Let's start by checking the scripts and notebooks:
- **00_explore-data.ipynb**: exploratory analysis 
- **01_subset-data-GBP.py**: subset of winemag-130k-v2.csv containing only the following columns: country, designation, points, price (in GBP). Save in a .csv file
- **02_visualize-wines.py**
- **03_country-subset.py**

First things first.
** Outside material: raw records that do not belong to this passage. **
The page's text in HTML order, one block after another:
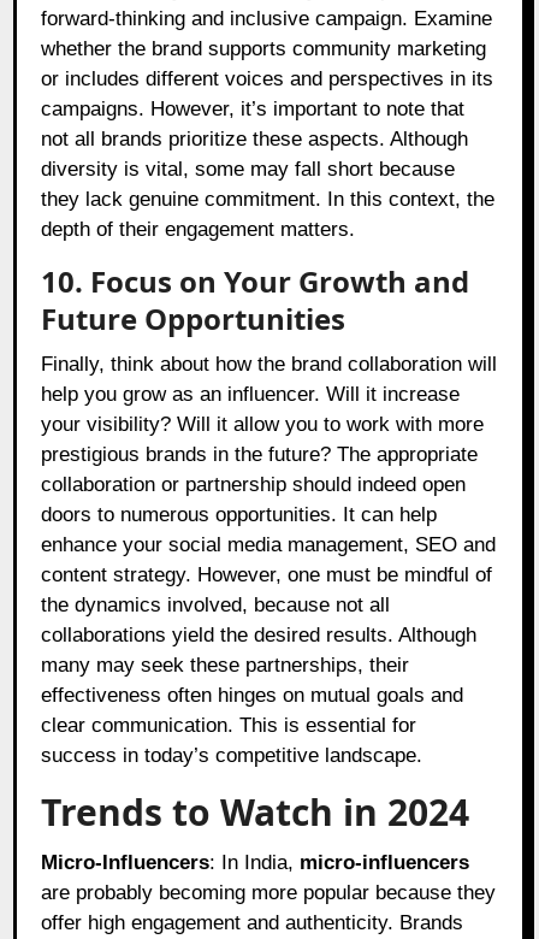
forward-thinking and inclusive campaign. Examine
whether the brand supports community marketing
or includes different voices and perspectives in its
campaigns. However, it’s important to note that
not all brands prioritize these aspects. Although
diversity is vital, some may fall short because
they lack genuine commitment. In this context, the
depth of their engagement matters.
10. Focus on Your Growth and
Future Opportunities
Finally, think about how the brand collaboration will
help you grow as an influencer. Will it increase
your visibility? Will it allow you to work with more
prestigious brands in the future? The appropriate
collaboration or partnership should indeed open
doors to numerous opportunities. It can help
enhance your social media management, SEO and
content strategy. However, one must be mindful of
the dynamics involved, because not all
collaborations yield the desired results. Although
many may seek these partnerships, their
effectiveness often hinges on mutual goals and
clear communication. This is essential for
success in today’s competitive landscape.
Trends to Watch in 2024
Micro-Influencers: In India, micro-influencers
are probably becoming more popular because they
offer high engagement and authenticity. Brands
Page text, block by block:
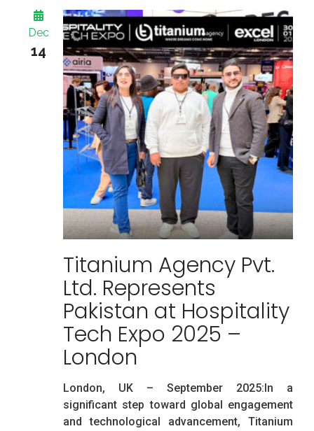
Dec
14
Titanium Agency Pvt.
Ltd. Represents
Pakistan at Hospitality
Tech Expo 2025 –
London
London, UK – September 2025:In a
significant step toward global engagement
and technological advancement, Titanium

We need to get a sense of what the data looks like and create some additional metadata for it.

Open the `00_Explore-data.ipynb` notebook and run the cells.

From the root of your file system you can run the scripts as follow (you might have to change `2018-05-09` to the current date):
```
$ python src/data/01_subset-data-GBP.py data/raw/winemag-data-130k-v2.csv 
$ python src/visualization/02_visualize-wines.py data/interim/2018-05-09-winemag_priceGBP.csv 
$ python src/data/03_country-subset.py data/interim/2018-05-09-winemag_priceGBP.csv Chile
```

😕 What problems did you encounter? 

# Documentation

Documentation is an important part of a reproducible workflow.

Take 5 minutes and identify which scripts/notebook have the best documentation. What makes it a good documentation?

If you want to know more about documentation styles and Python style visit: [Google Python style guidelines](https://google.github.io/styleguide/pyguide.html#Comments)

![automate](assets/automate.png)

# Packaging

We used a modular approach here, so we can use and reuse the functions more efficiently. 
The next step it to make a `runall` script to minimize the user interaction. 

First, we need to make sure that Python recognizes our scripts as a package so we can call functions from the multiple modules.

From the shell: 
```
$ touch src/data/__init__.py  # Create empty file
$ touch src/visualization/__init__.py  # Create empty file
$ touch src/__init__.py
```

# Creating the **run-all** script

<div class='info'> 
    We will run everything from the root directory.<br>
    As such all the paths will be relative to the top level of your project
</div>

Since our modules start with digits (i.e. `01`, `02`) we cannot do the import as we'd normally do
```python 
from mypackage import myawesomemodule
```
Instead we need to do it like so:
```python
subset = importlib.import_module('.data.01_subset-data-GBP', 'src')
plotwines = importlib.import_module('.visualization.02_visualize-wines', 'src')
country_sub = importlib.import_module('.data.03_country-subset', 'src')
```

<div class='info'> Note that we need to make sure that the other subpackages are imported into the main package </div>

So in the `src/__init__.py` you need to add:
``` python
from . import data
from . import visualization
```

### TO DO:

How would you do to run the analysis from step 01 (process the data) to 03 subset for a country and plot the results?


Once you have done this and make sure you can run it from your shell and commit the changes to git.

Note you might need to run this from the shell like so 
```
python -m src.runall-wine-analysis
``` 


# Some additional notes

We have created a base structure for this project. Thus you can leverage the use of such structure instead of running everything from the root folder. You'd need to adjust the paths bits in the `runall-wine-analysis.py` script.

Also note that in the data processing scripts the interim/final produced data sets are named by using today's date e.g.
```python
# Constructing the fname
today = datetime.datetime.today().strftime('%Y-%m-%d')
fname = f'data/interim/{today}-winemag_priceGBP.csv'
```

This is **only** to demonstrate the use of appropriate naming conventions, but might be problematic at the time of testing.